Talk to him when he is sober, just keep calm and kinda ask him if there is anything you can do to help. Try keeping the blame offa him. Just kinda lay it out that you wanna help him be more respectful of the girl. If he is too hard-headed about it, I would talk to the chick. Don't let the guy know, and see if she wants help, if she honestly doesn't, there isn't much you can do. If she is unsure, or does want help, work with her on what she wants to do.

This is a tough situation, I've been in it myself. Your friendship with the guy will probably be over. Just know that if you can help and she, or he for that matter, wants help do what you can.

(following bit may sound all psychiatric like, but it's the best I know)
It seems like the guy may just have some personal issues that he doesn't know how to deal with so he takes it out on who ever is weaker and convenient.

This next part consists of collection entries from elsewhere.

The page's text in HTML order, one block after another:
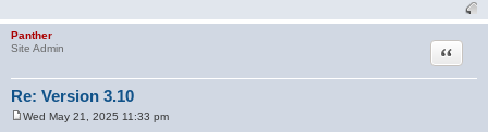
Panther
Site Admin
Re: Version 3.10
Quote
Wed May 21, 2025 11:33 pm
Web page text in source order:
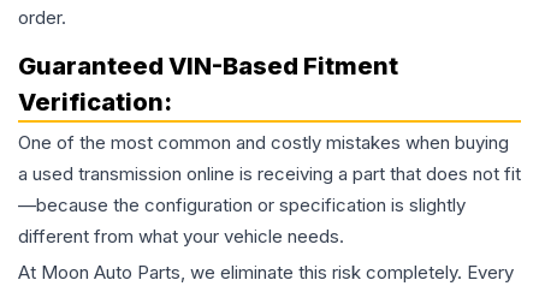
order.
Guaranteed VIN-Based Fitment
Verification:
One of the most common and costly mistakes when buying
a used transmission online is receiving a part that does not fit
—because the configuration or specification is slightly
different from what your vehicle needs.
At Moon Auto Parts, we eliminate this risk completely. Every
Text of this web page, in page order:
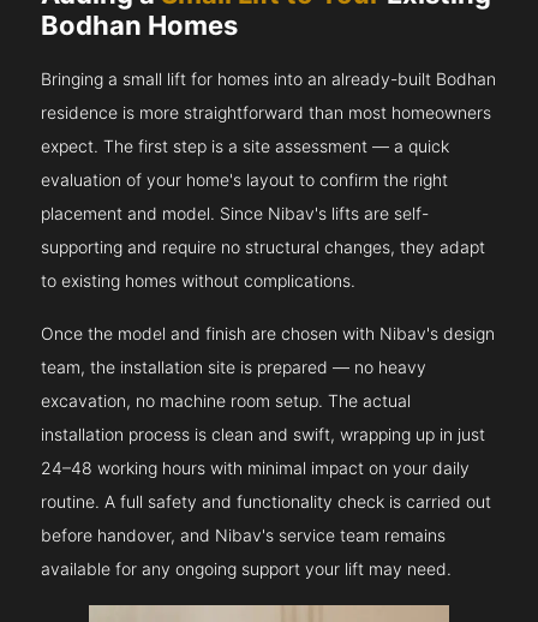
Bodhan Homes
Bringing a small lift for homes into an already-built Bodhan
residence is more straightforward than most homeowners
expect. The first step is a site assessment — a quick
evaluation of your home's layout to confirm the right
placement and model. Since Nibav's lifts are self-
supporting and require no structural changes, they adapt
to existing homes without complications.
Once the model and finish are chosen with Nibav's design
team, the installation site is prepared — no heavy
excavation, no machine room setup. The actual
installation process is clean and swift, wrapping up in just
24–48 working hours with minimal impact on your daily
routine. A full safety and functionality check is carried out
before handover, and Nibav's service team remains
available for any ongoing support your lift may need.
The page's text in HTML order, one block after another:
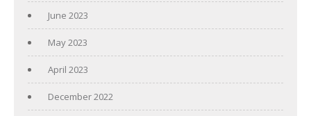
June 2023
May 2023
April 2023
December 2022
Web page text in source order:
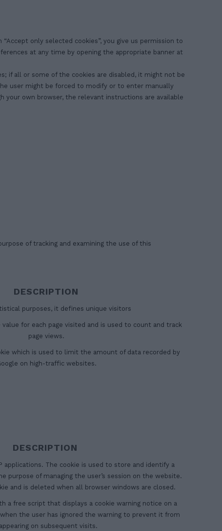
only selected cookies”, you give us permission to
at any time by opening the appropriate banner at
if all or some of the cookies are disabled, it might not be
user might be forced to modify or to enter manually
own browser, the relevant instructions are available
of tracking and examining the use of this
DESCRIPTION
purposes, it defines unique visitors
for each page visited and is used to count and track
page views.
which is used to limit the amount of data recorded by
on high-traffic websites.
DESCRIPTION
applications. The cookie is used to store and identify a
purpose of managing the user’s session on the website.
and is deleted when all browser windows are closed.
a free script that displays a cookie warning notice on a
the user has ignored the warning to prevent it from
on subsequent visits.

Getting her outta the situation would help her, and just kinda being there for the guy to talk to would probably be the best thing you can do.

I hope it works out for the better.


----------



## marc (Oct 21, 2008)

the thing is i cant talk to him about it because he wont listen and she wont listen to anything anyone has to say. she was sitting there tonight bitching about how he hit her but she was laughing about it. its really weird how their relationship works. he sits there and abuses her but she just takes it because she has noone else and if she loses him then she has noone. she will be talking to me and he just tells her shut the fuck up im saying something and she will just shut up like its nothing. she really has noone she can depend on. her mom had her when she was 16 or 17 and she doesnt know who her dad is, her grandparents are yuppie pieces of shit who treat her like shit. all she really knows is being treated like shit and its sad because shes such a cool girl and she deserves so much better. i just wish she could have someone who treated her like she should be treated and not like shit.


----------



## BrokeWhiteBoy (Oct 21, 2008)

marc said:


> . . . i just wish she could have someone who treated her like she should be treated and not like shit.



That's kinda what I meant. Just be there for her, and kinda help her get away from what she has. I don't mean in a way that could make her think you are trying to hook up with her. Just kinda be a friend and such. The guy, sounds like he has her beat down into submission to where she won't do anything that may make him mad.

I think since right now she doesn't wanna get help, the best you can do is just let her know if she needs anything or changes her mind to just ask you. Be there for her if she wants you to be, otherwise, just kinda remove yourself from them. It sucks bad, it's hard to deal with and it hurts, I know that, but you can't help those that don't want help.


----------



## kai (Oct 21, 2008)

i know a guy who did 6 months time for being in the same situation as you and beating the shit out of the guy when he hit his partner. When it went to court she testified against him on behalf of her abusive boyfriend.

He's not gonna realize he's an asshole until HE realizes he's an asshole. I've known my fair share of asshole alcoholics, and until they are willing to take personal responsibility nothing is gonna make them change, your words will probably just be blown off (doesnt mean you cant try).

Same goes for her. She isn't gonna change till she wants to, and if she's defending him still, she probably will continue to, I think alot of people thrive on pain and being in shitty situations. It's a hard known fact by anyone trying to keep someone on their feet that you can't help anyone who isn't willing to help themselves, so if it means totally consuming yourself to the point you begin to get fucked up on her half, let her have her shitty life and make yourself available for when she wants help.


----------



## marc (Oct 21, 2008)

im sober now and ive realized i cant really do shit about her situation and im hopping out today anyways so whatever. hopefully she will come to her senses and dump him


----------



## Mouse (Oct 21, 2008)

there's really not much you can do.

she'll either smarted up and fly off or stay stupid and get beat. it's up to her not you.

and he won't change. they never do. 


trust me, i've been in a bunch of relationships that turned abusive and the only solution is to leave the fucker. sometimes it's hard to leave. some chick never do.


----------



## finn (Oct 21, 2008)

There's a saying about old friends being the worst, because you two were different people when you two became friends, and maybe also because you may not have been that good at choosing friends back then. So, I have to agree with everyone here- you can't help someone who doesn't want to be helped, you can only make yourself available for when they need it.


----------



## veggieguy12 (Oct 22, 2008)

Have to agree with others, I think the only chance of remedy is for her to leave. That might get him to change, but an ass wuppin' won't.

Tell her she deserves better, is worth more, should assert herself, etc. Especially if it's true. And how about refusing to drink w/ your buddy, that seems to be a part of the problem, no?

If the two of them continue that situation, you're probably best to accept it as is, or say goodbye to them as pals and walk.


----------